You sent me a PM asking me to look at your room photos and suggest where to place the Auralex panels you bought. My best suggestion is to ask Auralex since you have their products and they know them best. This is an important part of a treatment vendor's responsibility to their customers! I help my company's customers all the time with exactly this sort of question, and there's no reason to think Auralex won't be glad to do the same for you.

--Ethan


----------



## Rodny Alvarez (Apr 25, 2006)

Thanks....:T :T


----------



## JCD (Apr 20, 2006)

When you do get your advice, please let us know where and why they choose their placement. I always love to hear the where and why.. it's the geek in me. :nerd: 

And of course, before and after graphs would be appreciated too! :bigsmile: 
I've become a huge believer in treating a room to get the most of of a system. I'd love to see how your room changes as my room will (eventually) get similar treatment and is relatively small as well.

JCD


----------



## Rodny Alvarez (Apr 25, 2006)

I need to find the right spot for my speakers first and then I can install the audio tiles. onder: 
I :reading: some of Ethan's articles about speaker placement and 38% rule for the room, my listening position is right at 38% from the back wall, the mains are 9'5" apart, if I set the triangle, mains and listening position, the speakers are to close to me, the mains don't bother me so much but the center channel is like 4' from the wall, its like in the middle of the room, and I don't like that, this is if I use the center chair to set the triangle, okay... my ? is how can I set the speakers were it will sound decent (best)even if you are sitting on the other chairs ( at least the three chairs in the middle), and I don't want the mains and center so close to me.
( I hope this make sense:dumbcrazy: )
Do I just need to move the speakers around in till I find the best sound? :dontknow: :help:


(Do I need to move this ? somewhere else?):sad: 

Thanks:T


----------



## JCD (Apr 20, 2006)

The following advice should not be taken as gospel.. it's only the vague recollections of a severely limited individual.

First off, be aware that anything that you read about the "ideal" setup isn't usually going to happen in the real world -- it's all about compromises. Even with an unlimited budget, you'll probably have some compromises, you just try to maximize the system with the resources you have.

In your specific case, I would think that if you could get a couple of feet clearance from the walls for each speaker, you'd be good. If you can't get 2', then as much as you can. Your new Auralex pads should be able to help tame some of the negative effects of being so close to the walls. I'm not sure how to maximize your off axis response, maybe just by not toeing in the speakers as much?

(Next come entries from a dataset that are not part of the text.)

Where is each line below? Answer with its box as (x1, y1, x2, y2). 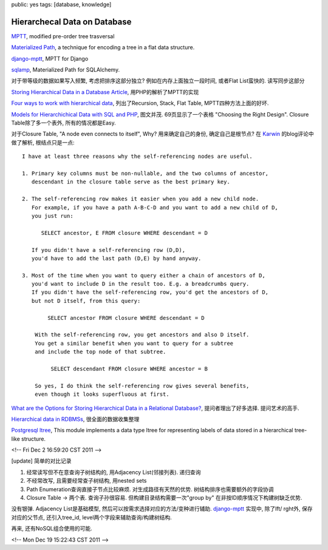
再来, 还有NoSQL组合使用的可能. (11, 525, 92, 532)
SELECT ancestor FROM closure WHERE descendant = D (47, 314, 205, 321)
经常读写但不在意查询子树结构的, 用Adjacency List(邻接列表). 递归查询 (26, 468, 201, 476)
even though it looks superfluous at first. (34, 391, 169, 398)
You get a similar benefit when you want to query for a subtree (34, 340, 234, 347)
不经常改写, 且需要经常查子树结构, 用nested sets (26, 477, 147, 484)
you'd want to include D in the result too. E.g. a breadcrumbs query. (31, 280, 250, 288)
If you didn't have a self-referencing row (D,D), (31, 246, 185, 253)
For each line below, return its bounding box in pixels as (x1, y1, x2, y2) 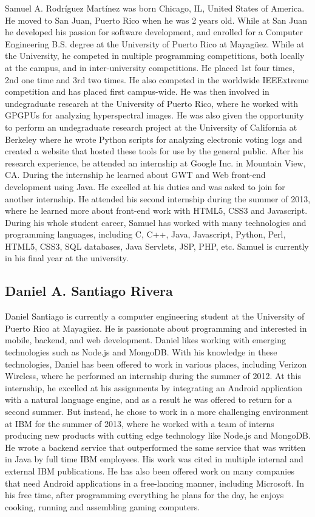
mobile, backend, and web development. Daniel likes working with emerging (5, 334, 286, 346)
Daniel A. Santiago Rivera (5, 281, 173, 300)
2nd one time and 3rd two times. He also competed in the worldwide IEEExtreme (5, 73, 309, 86)
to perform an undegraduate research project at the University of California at (5, 120, 297, 133)
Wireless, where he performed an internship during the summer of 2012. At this (5, 369, 301, 382)
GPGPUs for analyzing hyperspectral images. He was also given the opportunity (5, 109, 304, 122)
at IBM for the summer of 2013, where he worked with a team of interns (5, 417, 274, 430)
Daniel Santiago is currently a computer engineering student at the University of (5, 310, 305, 323)
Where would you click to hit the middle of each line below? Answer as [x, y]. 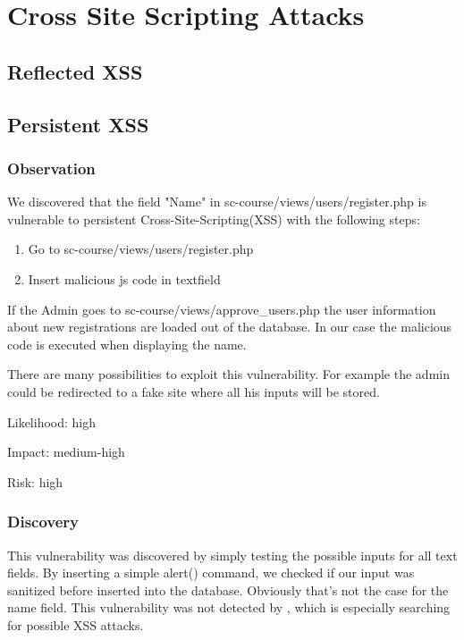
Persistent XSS [78, 124]
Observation [51, 168]
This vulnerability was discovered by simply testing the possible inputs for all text [232, 555]
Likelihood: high [52, 421]
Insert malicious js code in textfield [124, 278]
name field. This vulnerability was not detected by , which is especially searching [229, 607]
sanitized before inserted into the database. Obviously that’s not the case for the [228, 589]
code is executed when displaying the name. [127, 344]
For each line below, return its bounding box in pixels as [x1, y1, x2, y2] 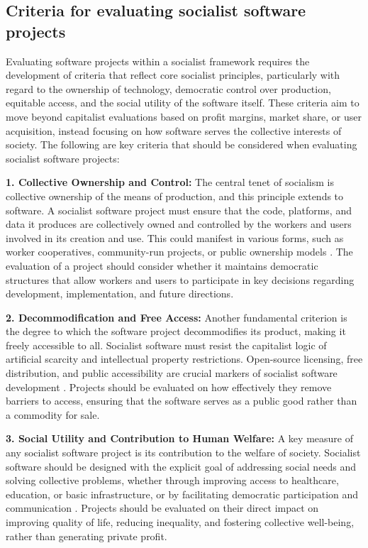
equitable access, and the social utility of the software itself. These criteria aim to [6, 95, 359, 110]
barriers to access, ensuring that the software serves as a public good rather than [6, 393, 357, 408]
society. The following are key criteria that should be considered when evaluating [6, 137, 357, 152]
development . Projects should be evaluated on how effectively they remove [6, 379, 332, 394]
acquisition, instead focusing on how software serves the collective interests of [6, 123, 342, 138]
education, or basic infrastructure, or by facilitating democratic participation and [6, 486, 359, 501]
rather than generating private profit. [6, 528, 167, 543]
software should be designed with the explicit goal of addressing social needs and [6, 459, 357, 473]

In either case, I bet the folks at Auralex will actually be able to help with your speaker placement as well.

Good luck.

JCD


----------



## Guest (Dec 11, 2006)

I bought my sound treatment through truesoundcontrol.com and they offered free room analysis from Auralex. I sent Auralex a detailed diagram of my room and they responded within 5 days with recommended products and placement. 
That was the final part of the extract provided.